◆ Task input:
○ ○ ○
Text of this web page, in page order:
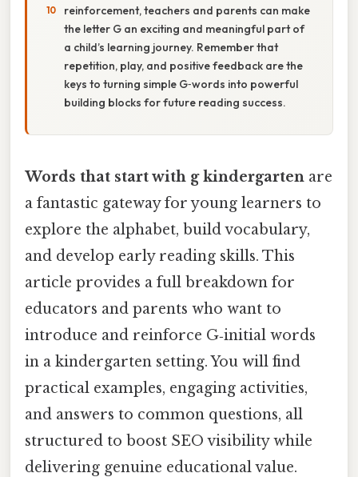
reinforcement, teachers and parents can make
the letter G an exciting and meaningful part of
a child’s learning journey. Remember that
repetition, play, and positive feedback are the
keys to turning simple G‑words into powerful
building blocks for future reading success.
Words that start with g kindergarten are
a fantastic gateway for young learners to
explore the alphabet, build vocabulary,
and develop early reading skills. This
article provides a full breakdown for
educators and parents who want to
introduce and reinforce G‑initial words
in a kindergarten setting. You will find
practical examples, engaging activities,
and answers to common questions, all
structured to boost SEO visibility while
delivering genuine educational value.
○ ○ ○
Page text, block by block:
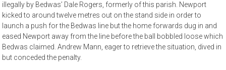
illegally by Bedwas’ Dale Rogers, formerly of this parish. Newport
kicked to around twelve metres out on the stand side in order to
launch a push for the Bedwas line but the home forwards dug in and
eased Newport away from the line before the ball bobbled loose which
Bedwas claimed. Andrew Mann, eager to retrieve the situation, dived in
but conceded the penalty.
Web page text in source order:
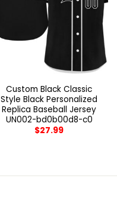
○ ○ ○
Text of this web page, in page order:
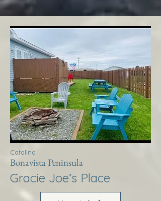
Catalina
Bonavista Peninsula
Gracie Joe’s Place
○ ○ ○
◆ Prompt: Using the data above, set down each line from the line with "Page text, block" to the line with "Web page text" exactly, both ends included, and leave the pictures behind. Nothing else belongs.

◆ Response to this task:
Page text, block by block:
illegally by Bedwas’ Dale Rogers, formerly of this parish. Newport
kicked to around twelve metres out on the stand side in order to
launch a push for the Bedwas line but the home forwards dug in and
eased Newport away from the line before the ball bobbled loose which
Bedwas claimed. Andrew Mann, eager to retrieve the situation, dived in
but conceded the penalty.
Web page text in source order:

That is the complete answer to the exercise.